Procedure and treatment details must describe in clear, non-technical language the nature of the proposed procedure, treatment, or examination, the body part or system involved, the clinical indication (reason for the procedure), and whether the procedure is diagnostic, therapeutic, or elective. The SMC ECEG 2016 requires that the description be comprehensible to a layperson — medical jargon should be avoided or clearly explained.

Risks, benefits, and alternatives must disclose all material risks associated with the proposed procedure — applying the Montgomery test adopted by the Singapore Court of Appeal in Hii Chii Kok v Ooi Peng Jin London Lucien [2017] SGCA 38 — including common risks (occurring in more than 1% of cases), serious risks (including death, permanent disability, or significant complications), and risks specific to the patient's medical history or condition. The expected benefits of the procedure, the probability of success, and reasonable alternatives (including the option of no treatment and the consequences of declining the procedure) must be presented.

Doctor identification and confirmation must include the name and SMC registration number of the medical practitioner performing the procedure, the name and registration number of the anaesthetist (for procedures involving anaesthesia), and the practitioner's confirmation that they have explained the procedure, risks, benefits, and alternatives to the patient or the patient's authorised representative. The SMC ECEG 2016 requires the explaining doctor — not a nurse or administrative staff — to sign the consent form confirming that the explanation was given.

Consent declaration must include the patient's (or authorised representative's) written confirmation that they have received and understood the explanation of the procedure, its risks, benefits, and alternatives, have had the opportunity to ask questions, and voluntarily consent to the proposed procedure. The declaration should state that the patient understands they may withdraw consent at any time before the procedure commences.
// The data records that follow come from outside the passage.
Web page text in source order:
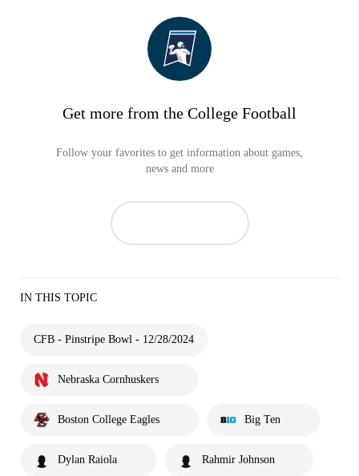
Get more from the College Football
Follow your favorites to get information about games,
news and more
IN THIS TOPIC
CFB - Pinstripe Bowl - 12/28/2024
Nebraska Cornhuskers
Boston College Eagles Big Ten
Dylan Raiola Rahmir Johnson
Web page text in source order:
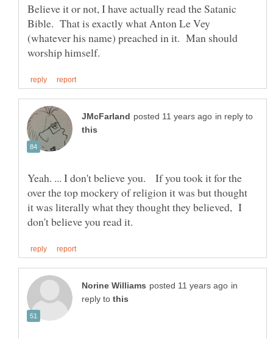
Believe it or not, I have actually read the Satanic
Bible. That is exactly what Anton Le Vey
(whatever his name) preached in it. Man should
in reply to
Yeah. ... I don't believe you. If you took it for the
over the top mockery of religion it was but thought
it was literally what they thought they believed, I
in
reply to
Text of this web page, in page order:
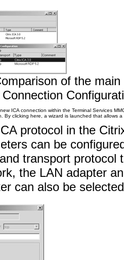
of the
ICA connection within the Terminal Services
By clicking here, a wizard is launched that allows
protocol in the
can be
transport
the LAN adapter
can also be
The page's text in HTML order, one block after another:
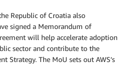
Republic of Croatia also
signed a Memorandum of
will help accelerate adoption
sector and contribute to the
Strategy. The MoU sets out AWS’s
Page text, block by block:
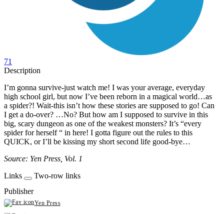
71
Description
I’m gonna survive-just watch me! I was your average, everyday
high school girl, but now I’ve been reborn in a magical world…as
a spider?! Wait-this isn’t how these stories are supposed to go! Can
I get a do-over? …No? But how am I supposed to survive in this
big, scary dungeon as one of the weakest monsters? It’s “every
spider for herself “ in here! I gotta figure out the rules to this
QUICK, or I’ll be kissing my short second life good-bye…
Source: Yen Press, Vol. 1
Links
Two-row links
Publisher
Yen Press
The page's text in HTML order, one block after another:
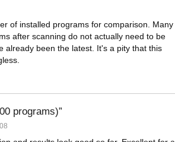
of installed programs for comparison. Many
after scanning do not actually need to be
already been the latest. It's a pity that this
programs)
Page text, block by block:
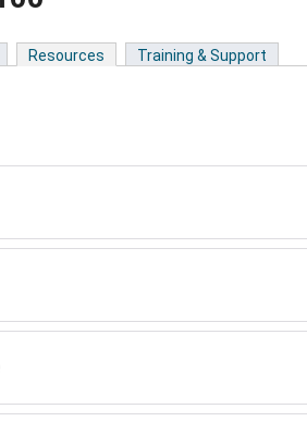
Resources Training & Support
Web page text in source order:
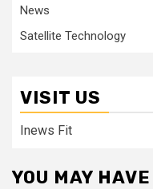
News
Satellite Technology
VISIT US
Inews Fit
YOU MAY
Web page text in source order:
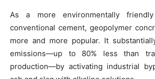
As a more environmentally
conventional cement, geopolymer
more and more popular. It
emissions—up to 80% less than
production—by activating industrial
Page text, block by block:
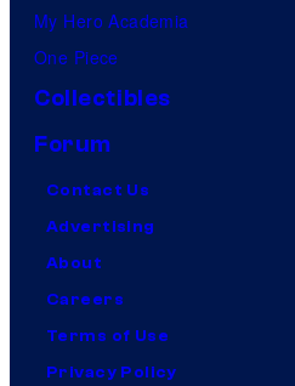
My Hero Academia
One Piece
Collectibles
Forum
Contact Us
Advertising
About
Careers
Terms of Use
Privacy Policy
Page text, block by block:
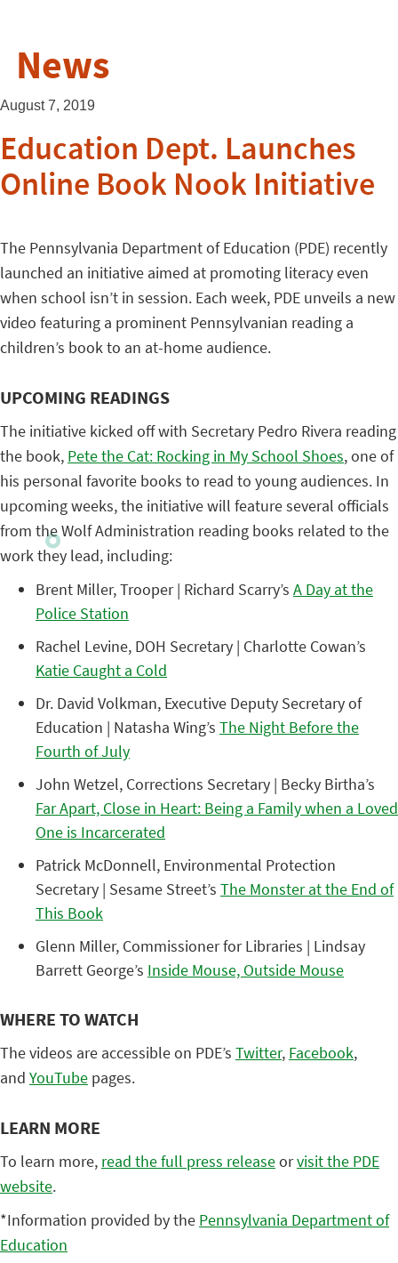
News
August 7, 2019
Education Dept. Launches
Online Book Nook Initiative
The Pennsylvania Department of Education (PDE) recently
launched an initiative aimed at promoting literacy even
when school isn’t in session. Each week, PDE unveils a new
video featuring a prominent Pennsylvanian reading a
children’s book to an at-home audience.
UPCOMING READINGS
The initiative kicked off with Secretary Pedro Rivera reading
the book, Pete the Cat: Rocking in My School Shoes, one of
his personal favorite books to read to young audiences. In
upcoming weeks, the initiative will feature several officials
from the Wolf Administration reading books related to the
work they lead, including:
Brent Miller, Trooper | Richard Scarry’s A Day at the
Police Station
Rachel Levine, DOH Secretary | Charlotte Cowan’s
Katie Caught a Cold
Dr. David Volkman, Executive Deputy Secretary of
Education | Natasha Wing’s The Night Before the
Fourth of July
John Wetzel, Corrections Secretary | Becky Birtha’s
Far Apart, Close in Heart: Being a Family when a Loved
One is Incarcerated
Patrick McDonnell, Environmental Protection
Secretary | Sesame Street’s The Monster at the End of
This Book
Glenn Miller, Commissioner for Libraries | Lindsay
Barrett George’s Inside Mouse, Outside Mouse
WHERE TO WATCH
The videos are accessible on PDE’s Twitter, Facebook,
and YouTube pages.
LEARN MORE
To learn more, read the full press releaseorvisit the PDE
website.
*Information provided by the Pennsylvania Department of
Education
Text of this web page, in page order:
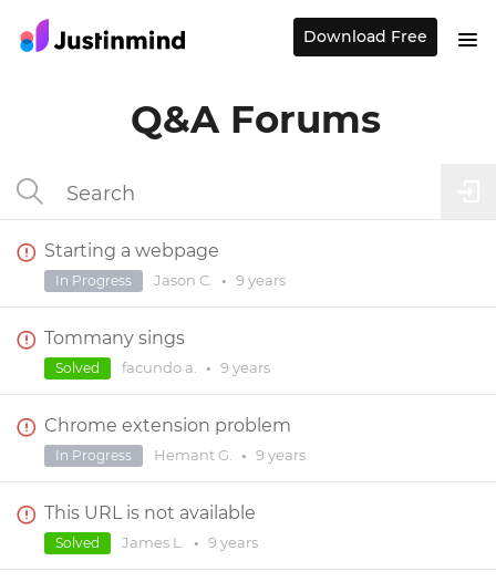
Q&A Forums
Starting a webpage
Jason C. • 9 years
In Progress
Tommany sings
facundo a. • 9 years
Solved
Chrome extension problem
Hemant G. • 9 years
In Progress
This URL is not available
James L. • 9 years
Solved
Download Free
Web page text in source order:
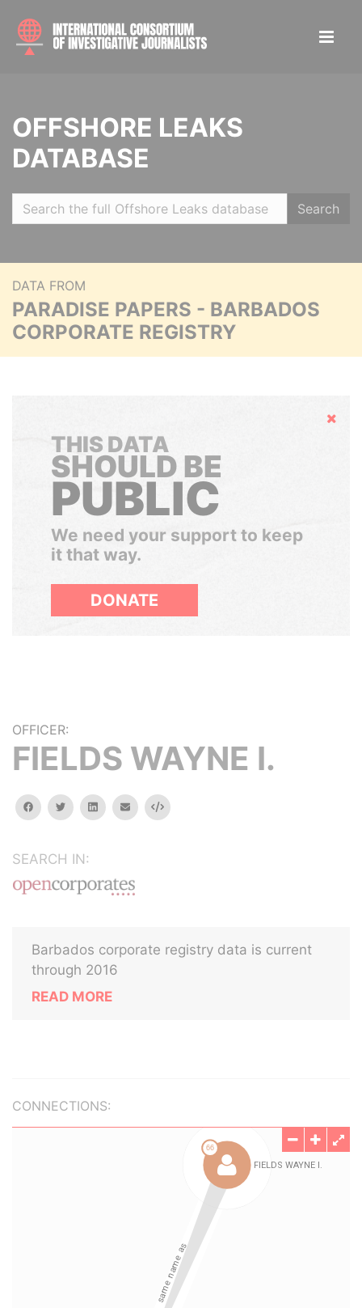
OFFSHORE LEAKS
DATABASE
Search
DATA FROM
PARADISE PAPERS - BARBADOS
CORPORATE REGISTRY
Hide
THIS DATA
SHOULD BE
PUBLIC
We need your support to keep
it that way.
DONATE
OFFICER:
FIELDS WAYNE I.
facebooktwitterlinkedinemail Embed
SEARCH IN:
Barbados corporate registry data is current
through 2016
READ MORE
CONNECTIONS:
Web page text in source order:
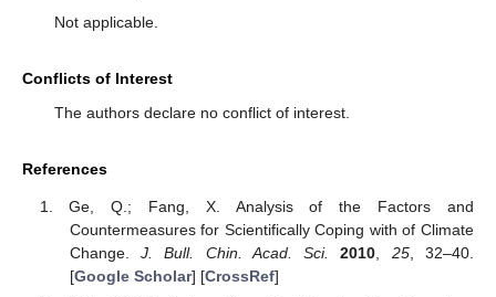
Not applicable.
Conflicts of Interest
The authors declare no conflict of interest.
References
Ge, Q.; Fang, X. Analysis of the Factors and
Countermeasures for Scientifically Coping with of Climate
Change.J. Bull. Chin. Acad. Sci. 2010, 25, 32–40.
[Google Scholar] [CrossRef]
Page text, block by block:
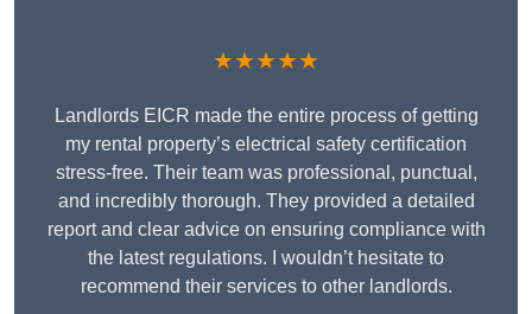
★★★★★
Landlords EICR made the entire process of getting
my rental property’s electrical safety certification
stress-free. Their team was professional, punctual,
and incredibly thorough. They provided a detailed
report and clear advice on ensuring compliance with
the latest regulations. I wouldn’t hesitate to
recommend their services to other landlords.
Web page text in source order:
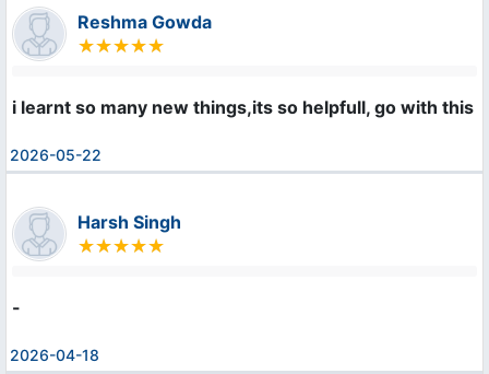
Reshma Gowda
i learnt so many new things,its so helpfull, go with this
2026-05-22
Harsh Singh
-
2026-04-18
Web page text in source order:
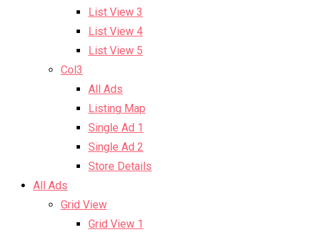
List View 3
List View 4
List View 5
Col3
All Ads
Listing Map
Single Ad 1
Single Ad 2
Store Details
All Ads
Grid View
Grid View 1
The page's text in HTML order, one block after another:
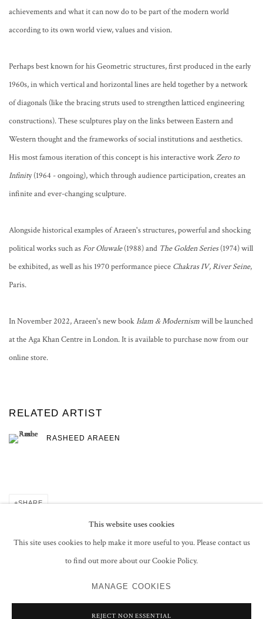
achievements and what it can now do to be part of the modern world
according to its own world view, values and vision.
Perhaps best known for his Geometric structures, first produced in the early
1960s, in which vertical and horizontal lines are held together by a network
of diagonals (like the bracing struts used to strengthen latticed engineering
constructions). These sculptures play on the links between Eastern and
Western thought and the frameworks of social institutions and aesthetics.
His most famous iteration of this concept is his interactive workZero to
Infinity (1964 - ongoing), which through audience participation, creates an
infinite and ever-changing sculpture.
Alongside historical examples of Araeen's structures, powerful and shocking
political works such asFor Oluwale(1988) and The Golden Series(1974) will
be exhibited, as well as his 1970 performance piece Chakras IV, River Seine,
Paris.
In November 2022, Araeen's new bookIslam & Modernismwill be launched
at the Aga Khan Centre in London. It is available to purchase now from our
online store.
RELATED ARTIST
RASHEED ARAEEN
SHARE
This website uses cookies
This site uses cookies to help make it more useful to you. Please contact us
to find out more about our Cookie Policy.
MANAGE COOKIES
REJECT NON ESSENTIAL
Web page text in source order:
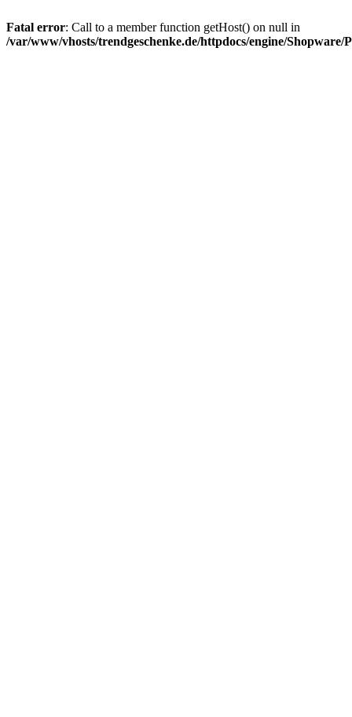
Fatal error: Call to a member function getHost() on null in
/var/www/vhosts/trendgeschenke.de/httpdocs/engine/
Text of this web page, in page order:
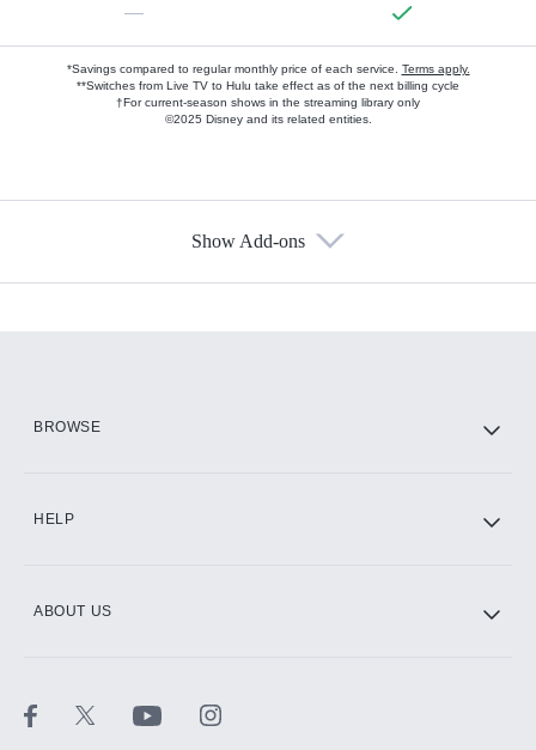
—
*Savings compared to regular monthly price of each service. Terms apply.
**Switches from Live TV to Hulu take effect as of the next billing cycle
†For current-season shows in the streaming library only
©2025 Disney and its related entities.
Show Add-ons
BROWSE
HELP
ABOUT US
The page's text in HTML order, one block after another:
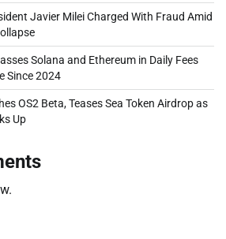
Javier Milei Charged With Fraud Amid
Solana and Ethereum in Daily Fees
Since 2024
OS2 Beta, Teases Sea Token Airdrop as
Up
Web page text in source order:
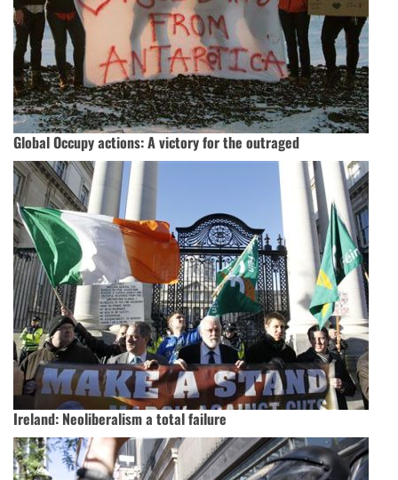
Global Occupy actions: A victory for the outraged
Ireland: Neoliberalism a total failure

Data protection notice under the PDPA must inform the patient that their personal data and health information will be collected, used, and disclosed by the healthcare provider for the purposes of treatment, medical records, billing, insurance claims, and any mandatory reporting obligations under the Infectious Diseases Act (Cap. 137) or other applicable statutes. The notice must identify the healthcare provider's Data Protection Officer (DPO) and provide contact details for data protection enquiries. The forms-legal.com Medical Consent Form template includes a PDPA-compliant data protection notice addressing the Personal Data Protection Commission's (PDPC) guidelines on healthcare sector data protection.

Witness signature should be obtained to attest that the patient signed the consent form voluntarily and appeared to understand the information provided. While Singapore law does not mandate a witness for medical consent forms, the SMC ECEG 2016 recommends obtaining a witness signature — particularly for high-risk procedures, procedures involving vulnerable patients, or situations where the patient's capacity to consent may be questioned.